Support approach: The provider introduced a simple smart speaker routine with agreed audio prompts. The person helped choose the prompt wording and timing.

Day-to-day delivery detail:

  1. The team agreed which prompts supported independence and which tasks still required staff presence.
  2. The person tested the prompts during a calm practice session.
  3. Staff waited outside the room unless the person requested help or risk indicators appeared.
  4. Morning records tracked independence, mood, timing and any missed steps.
  5. The arrangement was reviewed to check whether prompts remained useful and proportionate.

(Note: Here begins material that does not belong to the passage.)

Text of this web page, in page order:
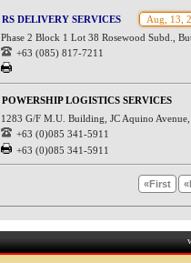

How effectiveness was evidenced: The person completed more of the routine privately and appeared less frustrated by staff prompts. Records showed that technology supported dignity and independence while maintaining safe oversight.

Governance and evidence

Governance should confirm that assistive technology is purposeful, secure and reviewed. The audit trail should show assessment, consent or best-interest evidence, staff training, risk controls, daily use and outcomes.

Useful evidence includes technology plans, risk assessments, device logs, staff competency records, daily notes, review minutes, family or advocate feedback and incident analysis. Qualitative evidence may include improved communication, greater independence, reduced anxiety, increased choice or safer routines.

Strong services demonstrate that technology is not separate from person-centred planning. Providers should be able to evidence how the tool changes support and improves the person’s experience.

Commissioner and CQC expectations

Commissioners expect providers to use innovation where it improves independence, outcomes and value. Assistive technology evidence can show modern support when it is linked to real benefits and not used as a substitute for staffing or relationship-based care.

CQC expectations include person-centred care, consent, dignity, safety, privacy, responsiveness and good governance. Providers should be able to evidence that technology use is proportionate, reviewed and beneficial to the person.

Common pitfalls

  • Introducing technology without checking whether the person understands or wants it.
  • Letting devices fail because charging and maintenance are unclear.
  • Assuming technology reduces the need for skilled staff support.
  • Using monitoring tools without clear consent, privacy and proportionality.
  • Failing to train agency or new staff on how the person uses the device.
  • Not reviewing whether technology improves outcomes or creates frustration.

Conclusion

Assistive technology can strengthen person-centred planning when it is chosen around the person, embedded in daily support and reviewed through evidence. Strong providers demonstrate that technology supports communication, choice, routines and independence while preserving dignity and rights. When used well, assistive technology becomes a practical extension of strengths-based support, not a separate digital add-on.